### Work request
Return exactly the span of lines in the following data that opens with the line containing "with casino en ligne" and closes with the line containing "updates, you’ve arrived". Include nothing else.

[Stored items from a collection]
○ ○ ○ ○ ○

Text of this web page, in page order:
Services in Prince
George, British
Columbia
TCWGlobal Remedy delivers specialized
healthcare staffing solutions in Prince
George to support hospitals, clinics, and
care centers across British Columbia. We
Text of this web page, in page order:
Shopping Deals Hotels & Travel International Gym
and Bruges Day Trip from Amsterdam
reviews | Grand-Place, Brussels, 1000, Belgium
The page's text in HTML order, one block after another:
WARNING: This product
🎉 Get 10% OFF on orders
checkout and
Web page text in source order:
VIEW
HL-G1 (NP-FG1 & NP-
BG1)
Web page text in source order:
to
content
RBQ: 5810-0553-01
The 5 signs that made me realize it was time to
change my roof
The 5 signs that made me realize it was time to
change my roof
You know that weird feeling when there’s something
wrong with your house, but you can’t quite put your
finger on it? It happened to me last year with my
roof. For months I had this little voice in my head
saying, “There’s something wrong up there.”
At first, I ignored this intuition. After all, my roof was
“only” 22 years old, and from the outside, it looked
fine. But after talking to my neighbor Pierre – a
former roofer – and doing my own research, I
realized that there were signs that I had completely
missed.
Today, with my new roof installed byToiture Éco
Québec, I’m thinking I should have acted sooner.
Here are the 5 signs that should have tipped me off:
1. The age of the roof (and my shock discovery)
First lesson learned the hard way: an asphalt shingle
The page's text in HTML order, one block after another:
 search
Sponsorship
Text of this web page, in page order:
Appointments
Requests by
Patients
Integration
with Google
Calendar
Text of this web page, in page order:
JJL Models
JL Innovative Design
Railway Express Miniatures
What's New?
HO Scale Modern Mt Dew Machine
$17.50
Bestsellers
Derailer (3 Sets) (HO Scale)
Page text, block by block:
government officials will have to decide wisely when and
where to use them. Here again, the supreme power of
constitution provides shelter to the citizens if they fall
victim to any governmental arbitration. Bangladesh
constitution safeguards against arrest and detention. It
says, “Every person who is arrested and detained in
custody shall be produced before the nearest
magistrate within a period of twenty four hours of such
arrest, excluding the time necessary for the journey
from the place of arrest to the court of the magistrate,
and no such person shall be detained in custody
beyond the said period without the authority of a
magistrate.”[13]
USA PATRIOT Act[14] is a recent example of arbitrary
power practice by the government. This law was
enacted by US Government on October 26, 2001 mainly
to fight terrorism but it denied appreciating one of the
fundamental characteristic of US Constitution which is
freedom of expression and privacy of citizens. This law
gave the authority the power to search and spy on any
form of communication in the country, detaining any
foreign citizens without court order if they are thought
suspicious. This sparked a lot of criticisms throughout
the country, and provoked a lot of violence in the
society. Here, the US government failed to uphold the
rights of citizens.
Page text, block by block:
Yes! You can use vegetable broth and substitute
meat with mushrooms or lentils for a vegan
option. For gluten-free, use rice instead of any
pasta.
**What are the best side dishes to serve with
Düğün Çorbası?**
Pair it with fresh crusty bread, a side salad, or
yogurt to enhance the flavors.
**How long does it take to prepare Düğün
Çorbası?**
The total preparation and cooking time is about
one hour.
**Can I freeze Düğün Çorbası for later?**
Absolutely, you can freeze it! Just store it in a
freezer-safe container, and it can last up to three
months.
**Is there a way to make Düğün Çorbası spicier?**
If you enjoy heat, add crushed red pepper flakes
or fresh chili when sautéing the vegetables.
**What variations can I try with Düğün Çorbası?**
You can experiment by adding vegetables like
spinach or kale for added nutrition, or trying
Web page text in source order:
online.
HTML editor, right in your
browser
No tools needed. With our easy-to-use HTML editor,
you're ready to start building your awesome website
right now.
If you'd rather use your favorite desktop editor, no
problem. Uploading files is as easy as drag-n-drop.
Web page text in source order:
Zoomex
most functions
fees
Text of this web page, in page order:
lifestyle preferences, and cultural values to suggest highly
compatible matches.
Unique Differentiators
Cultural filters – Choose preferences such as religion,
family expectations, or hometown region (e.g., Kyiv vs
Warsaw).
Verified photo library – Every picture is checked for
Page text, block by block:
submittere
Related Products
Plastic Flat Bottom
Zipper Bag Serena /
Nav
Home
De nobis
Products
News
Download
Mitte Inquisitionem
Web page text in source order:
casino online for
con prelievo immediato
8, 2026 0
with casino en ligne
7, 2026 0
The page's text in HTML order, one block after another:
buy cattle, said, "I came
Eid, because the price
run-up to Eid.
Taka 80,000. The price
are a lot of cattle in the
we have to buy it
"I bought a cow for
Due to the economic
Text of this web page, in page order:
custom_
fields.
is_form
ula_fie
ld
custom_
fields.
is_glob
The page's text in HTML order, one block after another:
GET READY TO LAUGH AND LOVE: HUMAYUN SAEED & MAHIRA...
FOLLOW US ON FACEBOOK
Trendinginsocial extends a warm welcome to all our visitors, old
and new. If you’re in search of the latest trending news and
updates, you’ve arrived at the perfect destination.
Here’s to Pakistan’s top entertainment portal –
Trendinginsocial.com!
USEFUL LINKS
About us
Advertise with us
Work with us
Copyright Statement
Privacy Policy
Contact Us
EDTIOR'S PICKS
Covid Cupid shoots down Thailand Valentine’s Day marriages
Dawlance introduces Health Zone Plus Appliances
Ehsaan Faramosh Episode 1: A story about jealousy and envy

○ ○ ○ ○ ○

### Response
with casino en ligne
7, 2026 0
The page's text in HTML order, one block after another:
buy cattle, said, "I came
Eid, because the price
run-up to Eid.
Taka 80,000. The price
are a lot of cattle in the
we have to buy it
"I bought a cow for
Due to the economic
Text of this web page, in page order:
custom_
fields.
is_form
ula_fie
ld
custom_
fields.
is_glob
The page's text in HTML order, one block after another:
GET READY TO LAUGH AND LOVE: HUMAYUN SAEED & MAHIRA...
FOLLOW US ON FACEBOOK
Trendinginsocial extends a warm welcome to all our visitors, old
and new. If you’re in search of the latest trending news and
updates, you’ve arrived at the perfect destination.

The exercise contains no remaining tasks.